◆ REQUIREMENT
Scan the records for lines with the word "تجارب", and copy every such line.

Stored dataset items
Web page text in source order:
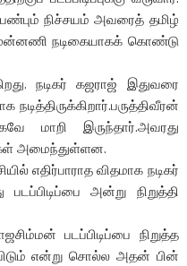
நிச்சயம் அவரைத் தமிழ்
முன்னணி நடிகையாகக் கொண்டு
நடிகர் கஜராஜ் இதுவரை
நடித்திருக்கிறார்.பருத்திவீரன்
மாறி இருந்தார்.அவரது
அமைந்துள்ளன.
எதிர்பாராத விதமாக நடிகர்
அன்று நிறுத்தி
படப்பிடிப்பை நிறுத்த
என்று சொல்ல அதன் பின்
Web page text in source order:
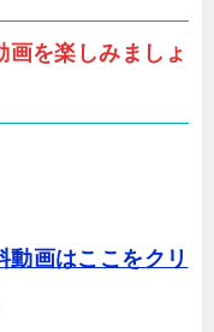
を楽しみましょ
画はここをクリ
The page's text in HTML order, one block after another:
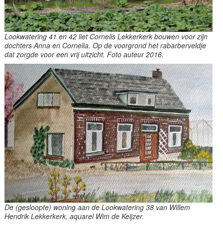
Lookwatering 41 en 42 liet Cornelis Lekkerkerk bouwen voor zijn
dochters Anna en Cornelia. Op de voorgrond het rabarberveldje
dat zorgde voor een vrij uitzicht. Foto auteur 2016.
De (gesloopte) woning aan de Lookwatering 38 van Willem
Hendrik Lekkerkerk, aquarel Wim de Keijzer.
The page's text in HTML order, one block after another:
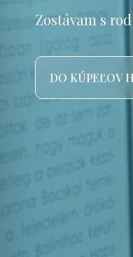
Zostávam s
DO KÚPEĽOV
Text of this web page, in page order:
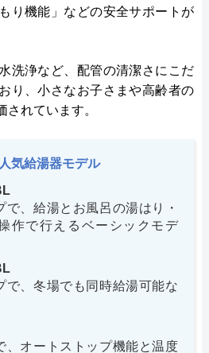
り機能」などの安全サポートが
洗浄など、配管の清潔さにこだ
り、小さなお子さまや高齢者の
されています。
気給湯器モデル
で、給湯とお風呂の湯はり・
作で行えるベーシックモデ
で、冬場でも同時給湯可能な
、オートストップ機能と温度
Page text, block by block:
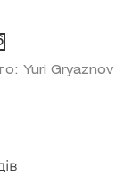
Yuri Gryaznov
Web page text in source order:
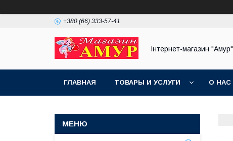
+380 (66) 333-57-41
Інтернет-магазин "Амур"
ГЛАВНАЯ ТОВАРЫ И УСЛУГИ О НАС
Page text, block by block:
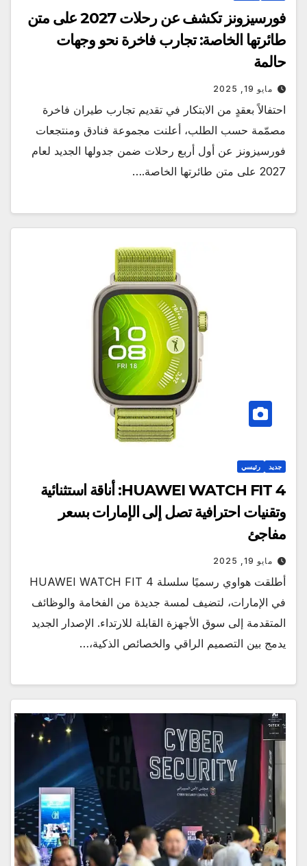
فورسيزونز تكشف عن رحلات 2027 على متن
طائرتها الخاصة: تجارب فاخرة نحو وجهات
حالمة
مايو 19, 2025
احتفالاً بعقدٍ من الابتكار في تقديم تجارب طيران فاخرة
مصمّمة حسب الطلب، أعلنت مجموعة فنادق ومنتجعات
فورسيزونز عن أول أربع رحلات ضمن جدولها الجديد لعام
2027 على متن طائرتها الخاصة.…
جديد رئيسي
HUAWEI WATCH FIT 4: أناقة استثنائية
وتقنيات احترافية تصل إلى الإمارات بسعر
مفاجئ
مايو 19, 2025
أطلقت هواوي رسميًا سلسلة HUAWEI WATCH FIT 4
في الإمارات، لتضيف لمسة جديدة من الفخامة والوظائف
المتقدمة إلى سوق الأجهزة القابلة للارتداء. الإصدار الجديد
يدمج بين التصميم الراقي والخصائص الذكية،…
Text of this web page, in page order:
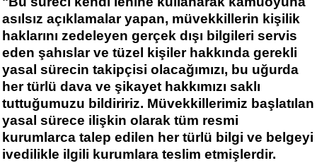
asılsız açıklamalar yapan, müvekkillerin kişilik
haklarını zedeleyen gerçek dışı bilgileri servis
eden şahıslar ve tüzel kişiler hakkında gerekli
yasal sürecin takipçisi olacağımızı, bu uğurda
her türlü dava ve şikayet hakkımızı saklı
tuttuğumuzu bildiririz. Müvekkillerimiz başlatılan
yasal sürece ilişkin olarak tüm resmi
kurumlarca talep edilen her türlü bilgi ve belgeyi
ivedilikle ilgili kurumlara teslim etmişlerdir.
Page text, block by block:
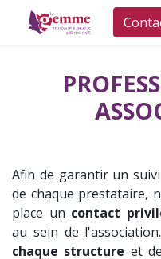
Afin de garantir un suivi
de chaque prestataire,
place un contact
au sein de
chaque structure et
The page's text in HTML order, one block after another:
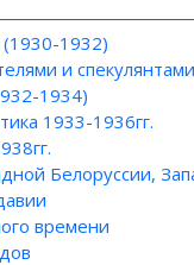
(1930-1932)
и
1934)
1933-1936гг.
Белоруссии,
времени
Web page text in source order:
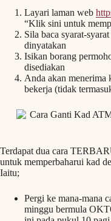
Layari laman web
“Klik sini untuk
Sila baca syarat-
dinyatakan
Isikan borang
disediakan
Anda akan menerima
bekerja (tidak
Terdapat dua cara
untuk memperbaharui kad
Iaitu;
Pergi ke mana-mana
minggu bermula
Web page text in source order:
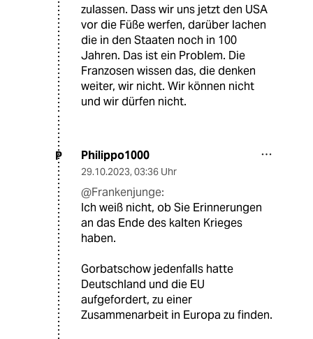
zulassen. Dass wir uns jetzt den USA
vor die Füße werfen, darüber lachen
die in den Staaten noch in 100
Jahren. Das ist ein Problem. Die
Franzosen wissen das, die denken
weiter, wir nicht. Wir können nicht
und wir dürfen nicht.
P Philippo1000
29.10.2023, 03:36 Uhr
@Frankenjunge:
Ich weiß nicht, ob Sie Erinnerungen
an das Ende des kalten Krieges
haben.
Gorbatschow jedenfalls hatte
Deutschland und die EU
aufgefordert, zu einer
Zusammenarbeit in Europa zu finden.
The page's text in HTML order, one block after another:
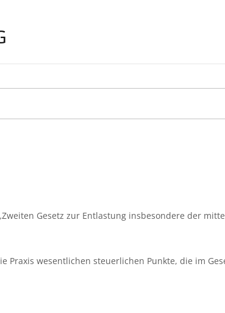
Gesetz zur Entlastung insbesondere der
Praxis wesentlichen steuerlichen Punkte, die im
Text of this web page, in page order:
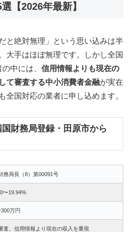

◆ EXERCISE RESULT
طائرتها الخاصة: تجارب فاخرة نحو وجهات
احتفالاً بعقدٍ من الابتكار في تقديم تجارب طيران فاخرة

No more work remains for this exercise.